Relativizando

No es hora punta, pero el metro, en Madrid, va lleno igualmente. Todos los asientos están ocupados y hay gente que viaja de pie, apoyándose en las paredes del vagón o asiendo las barras verticales para no caer. Al cabo de un rato, escucho a mi espalda que alguien le dice a una chica –veo que es una chica cuando me vuelvo a mirar- que debe ponerse la mascarilla porque es obligatorio y, además, porque los de seguridad del metro la van a obligar a ponérsela. Supongo que, por casualidad, una pareja de hombres uniformados con llamativos trajes amarillos y verdes, con un logotipo en la espalda de empresa concertada para la seguridad de Metro Madrid, viajan en el vagón. No sé si es por prurito profesional o porque se ven aludidos por el comentario, pero se dirigen, al unísono, vigilantes siameses, hacia la chica de cara descubierta.  No es necesario nada más, la amenaza y la inmediatez de su cumplimiento, son suficientes para que la viajera rebelde se tape la boca, como todos.

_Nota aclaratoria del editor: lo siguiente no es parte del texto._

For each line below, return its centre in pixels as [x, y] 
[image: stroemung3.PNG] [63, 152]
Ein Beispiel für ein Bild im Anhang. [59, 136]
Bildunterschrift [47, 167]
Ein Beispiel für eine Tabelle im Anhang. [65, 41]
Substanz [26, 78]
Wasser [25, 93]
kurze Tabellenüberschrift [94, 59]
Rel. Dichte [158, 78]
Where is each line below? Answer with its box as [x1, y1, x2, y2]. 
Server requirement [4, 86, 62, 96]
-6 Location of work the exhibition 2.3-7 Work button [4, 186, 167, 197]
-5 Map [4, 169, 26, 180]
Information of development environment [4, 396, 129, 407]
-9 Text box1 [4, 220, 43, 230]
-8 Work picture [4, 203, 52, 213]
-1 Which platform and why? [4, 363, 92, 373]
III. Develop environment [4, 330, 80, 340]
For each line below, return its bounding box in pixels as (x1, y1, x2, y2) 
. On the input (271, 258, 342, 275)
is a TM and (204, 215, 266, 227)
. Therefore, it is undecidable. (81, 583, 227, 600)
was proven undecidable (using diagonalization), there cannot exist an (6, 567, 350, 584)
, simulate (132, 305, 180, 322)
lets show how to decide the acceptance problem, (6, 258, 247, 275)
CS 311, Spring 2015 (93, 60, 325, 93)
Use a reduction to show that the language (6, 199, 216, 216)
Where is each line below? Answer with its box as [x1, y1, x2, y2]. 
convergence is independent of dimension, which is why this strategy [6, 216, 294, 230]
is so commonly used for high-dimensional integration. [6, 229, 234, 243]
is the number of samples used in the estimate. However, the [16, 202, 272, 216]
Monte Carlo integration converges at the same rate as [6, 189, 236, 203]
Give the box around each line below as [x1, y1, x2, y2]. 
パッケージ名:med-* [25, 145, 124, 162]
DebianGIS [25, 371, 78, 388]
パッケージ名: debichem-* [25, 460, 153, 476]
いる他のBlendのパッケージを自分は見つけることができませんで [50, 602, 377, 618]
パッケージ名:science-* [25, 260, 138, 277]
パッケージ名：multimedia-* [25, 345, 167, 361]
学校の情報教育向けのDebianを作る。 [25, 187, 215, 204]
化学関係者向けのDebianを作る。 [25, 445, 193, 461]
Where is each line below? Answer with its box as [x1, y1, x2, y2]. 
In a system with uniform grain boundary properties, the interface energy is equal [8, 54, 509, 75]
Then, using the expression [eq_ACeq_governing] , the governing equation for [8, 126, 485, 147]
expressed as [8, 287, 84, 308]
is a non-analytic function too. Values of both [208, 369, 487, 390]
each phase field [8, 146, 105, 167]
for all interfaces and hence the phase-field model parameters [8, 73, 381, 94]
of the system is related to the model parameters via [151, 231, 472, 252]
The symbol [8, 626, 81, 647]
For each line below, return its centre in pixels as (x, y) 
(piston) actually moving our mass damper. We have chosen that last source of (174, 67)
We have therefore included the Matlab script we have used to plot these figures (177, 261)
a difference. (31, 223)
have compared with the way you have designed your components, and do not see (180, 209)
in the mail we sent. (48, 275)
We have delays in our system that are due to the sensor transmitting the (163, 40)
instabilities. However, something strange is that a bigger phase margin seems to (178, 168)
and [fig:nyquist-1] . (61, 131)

La escena, como mínimo, me intimida. Viajamos todos aborregados, resignados ante el ritmo odioso de la gran ciudad, y, cuando alguien saca los pies del plato, siempre hay un ciudadano ejemplar que acusa –no piensa que se le ha olvidado la mascarilla, directamente da por hecho que se está sublevando ante la norma- y unos voluntariosos guardias de seguridad procuran que nadie se salga del redil. Todo bajo control, como debe ser.

¿Quién decide la importancia de las cosas? En su empresa, en la ciudad, en la sociedad entera, ¿quién decide lo que es relevante o no en cada momento? ¿Quién relativiza los asuntos y en función de qué lo hace? Es posible que tenga una respuesta, pero no me gusta.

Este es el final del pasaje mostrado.